Items listed in a dataset:
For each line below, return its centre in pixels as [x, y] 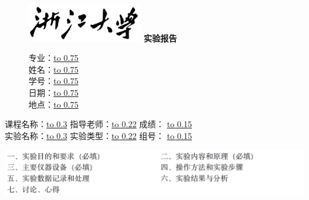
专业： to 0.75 [53, 58]
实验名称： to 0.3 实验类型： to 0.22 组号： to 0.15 [98, 135]
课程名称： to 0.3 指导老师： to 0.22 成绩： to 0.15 [98, 124]
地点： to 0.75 [53, 104]
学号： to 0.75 [53, 81]
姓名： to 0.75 [53, 69]
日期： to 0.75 [53, 92]
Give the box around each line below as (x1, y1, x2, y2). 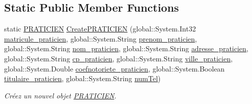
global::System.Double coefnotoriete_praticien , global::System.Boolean (4, 63, 225, 74)
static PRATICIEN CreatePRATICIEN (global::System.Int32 (4, 23, 196, 34)
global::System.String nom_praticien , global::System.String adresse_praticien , (4, 43, 248, 54)
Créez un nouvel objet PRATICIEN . (4, 90, 117, 100)
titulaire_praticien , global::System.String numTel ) (4, 73, 161, 84)
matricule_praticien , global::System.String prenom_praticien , (4, 33, 197, 44)
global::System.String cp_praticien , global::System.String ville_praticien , (4, 53, 233, 63)
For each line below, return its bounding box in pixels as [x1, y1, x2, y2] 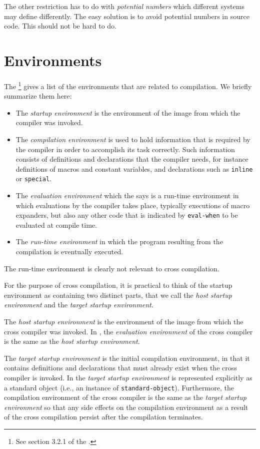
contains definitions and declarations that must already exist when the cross [4, 362, 237, 373]
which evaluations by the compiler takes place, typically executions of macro [15, 200, 250, 210]
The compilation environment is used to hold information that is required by [15, 134, 250, 144]
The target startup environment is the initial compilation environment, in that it [4, 352, 250, 363]
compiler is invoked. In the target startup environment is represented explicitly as [4, 372, 252, 382]
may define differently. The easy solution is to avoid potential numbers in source [4, 11, 249, 21]
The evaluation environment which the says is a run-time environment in [15, 190, 239, 201]
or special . [15, 173, 51, 184]
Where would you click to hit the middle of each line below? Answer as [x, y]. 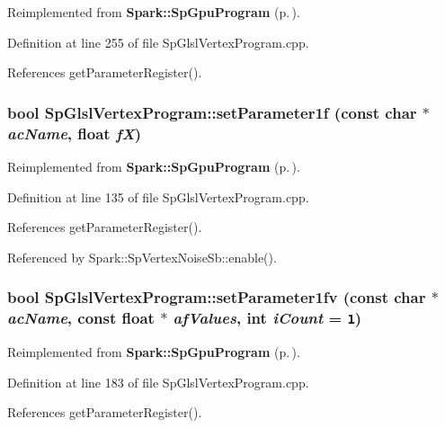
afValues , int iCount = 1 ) [267, 318]
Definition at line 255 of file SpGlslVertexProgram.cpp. [158, 42]
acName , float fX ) [74, 133]
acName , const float [81, 318]
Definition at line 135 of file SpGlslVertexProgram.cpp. [158, 196]
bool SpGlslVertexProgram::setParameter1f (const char [212, 112]
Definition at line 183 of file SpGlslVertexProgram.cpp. [158, 382]
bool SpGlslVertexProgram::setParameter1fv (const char [217, 297]
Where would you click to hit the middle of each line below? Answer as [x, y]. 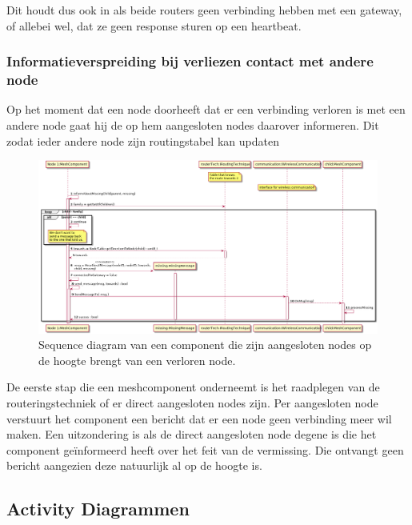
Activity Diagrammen [98, 509]
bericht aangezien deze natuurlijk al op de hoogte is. [134, 465]
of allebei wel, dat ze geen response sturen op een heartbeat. [154, 25]
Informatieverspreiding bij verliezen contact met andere [190, 61]
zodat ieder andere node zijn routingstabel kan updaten [143, 140]
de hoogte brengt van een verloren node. [137, 360]
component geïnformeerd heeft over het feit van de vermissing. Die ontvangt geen [205, 449]
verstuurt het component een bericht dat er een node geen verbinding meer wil [199, 418]
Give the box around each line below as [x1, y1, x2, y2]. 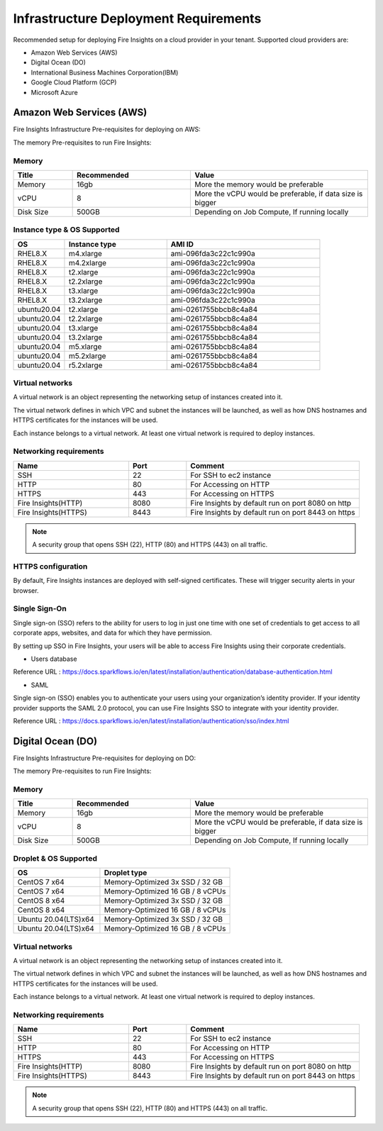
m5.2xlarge [68, 351, 106, 361]
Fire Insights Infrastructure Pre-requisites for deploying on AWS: [13, 125, 201, 134]
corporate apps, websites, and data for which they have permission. [13, 628, 212, 637]
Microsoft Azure [30, 88, 78, 96]
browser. [13, 586, 39, 595]
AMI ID [170, 239, 194, 249]
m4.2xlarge [68, 257, 106, 267]
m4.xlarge [68, 248, 103, 258]

> **Work item**: Where does the string "component" occur in the data above? Copy every line that holds it.

> **Solution to this problem**:
component geïnformeerd heeft over het feit van de vermissing. Die ontvangt geen [205, 449]
verstuurt het component een bericht dat er een node geen verbinding meer wil [199, 418]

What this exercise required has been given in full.